# Dynamic Programming for American Option Pricing

Please note that this post relies on The Simple Introduction to Dynamic Programming.

## The Optimal Exercise Problem

Consider the continuous-time American option pricing problem,

\[V_t = \sup_{t^*\in\mathcal{T}}E_t^Q\bigl[\beta^{t^*-t} H(S_{t^*})\bigr].\]Here, $V_t$ is the current price of an American option, written on an underlying $S_t$ with payoff $H(S_t)$.

The $\beta^{ t^* -t }$ is the prevailing discount factor from the future exercise time, $t^*$, to the current time, $t$, and $\mathcal{T}$ is the set of all admissable stopping times on $[t,T]$, with $T$ the maturity of the option.

The difference between this equation and the standard risk-neutral pricing equation for European options is the presence of the supremum. It indicates that the price of the American option is determined by $t ^ { * }$, the exercise time that maximizes the present value of the option, known as the *optimal exercise time*.
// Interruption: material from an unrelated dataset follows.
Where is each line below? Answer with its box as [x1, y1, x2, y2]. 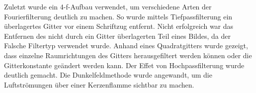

Thus, this pricing equation can be considered as an *optimal decision making problem:* “Given that at each moment we can decide to either exercise or not exercise the option, what is the optimal decision policy?”

Since exercising the option terminates the sequence, this is the same as finding the optimal exercise time.

## Stochastic Optimal Control

We again consider a discrete-time grid, with a finite time-horizon corresponding to the maturity of the option, such that $t\in{0, 1, \dots, N}$. The points on this grid represent the times when we need choose whether to exercise the option or not.

It is important to note that because we are only considering a finite number of exercise times, we are actually valuing a *Bermudan* option. As we increase the resolution of our grid, the price will approach that of an American option.

We let our state space be the states of the underlying, such that $x_t := S_t$. In our introduction to dynamic programming, we had the constraint that the next state must be a deterministic function of the current state and the action taken in the current state, i.e., $x_{t+1} = T(x_t, a_t)$. This no longer true: $S_t$ is a stochastic process. As such, $x_{t+1}=T(x_t, a_t, X_{t+1})$ where $X_{t+1}$ is a random variable at $t$. In the classical Black-Scholes-Merton environment, $X_{t+1}$ would be lognormally distributed.

The optimal decision making problem becomes

\[V(x_t) = \max_{a_s\in D(x_s)}E^Q_t\biggl[\sum_{s=t}^N\beta^{s-t}F(x_s, a_s)\biggr].\]The conditional expectation is required because of the randomness in the state space: we can now only hope to find the policy that is optimal *in expectation*. This is a *stochastic control problem.*

## American Option Pricing

Following similar heuristics as in the deterministic case, we can arrive at the Bellman equation for stochastic control,

\[V(x_t) = \max_{a_t\in D(x_t)}\left\{F(x_t, a_t) + E^Q_t\bigl[\beta V(x_{t+1})\bigr] \right\}.\]In the case of American option pricing, the set $D(x_t)$ only has two elements. We can either exercise the option, which we denote $a_1$, or not, which we denote $a_2$.

If we exercise the option, we receive the payoff of the option immediately, that is $F(x_t, a_1) = H(x_t)$. However the future expectation becomes zero: after exercise, the option is worthless.

If we decide not to exercise the option, we receive no payoff right now, i.e., $F(x_t, a_2) = 0$. However, the future expectation will be non-zero.

Thus, the above equation becomes

\[V(x_t) = \max\bigl({H(x_t)}, E^Q_t\bigl[\beta V(x_{t+1})\bigr]\bigr).\]This is the *dynamic programming equation for American options*. It says that the value of an American option at the current time, is the maximum of its *intrinsic value* (the value of immediate exercise) and its *continuation value* (the value of holding the option beyond the current time, *conditional* on the current state).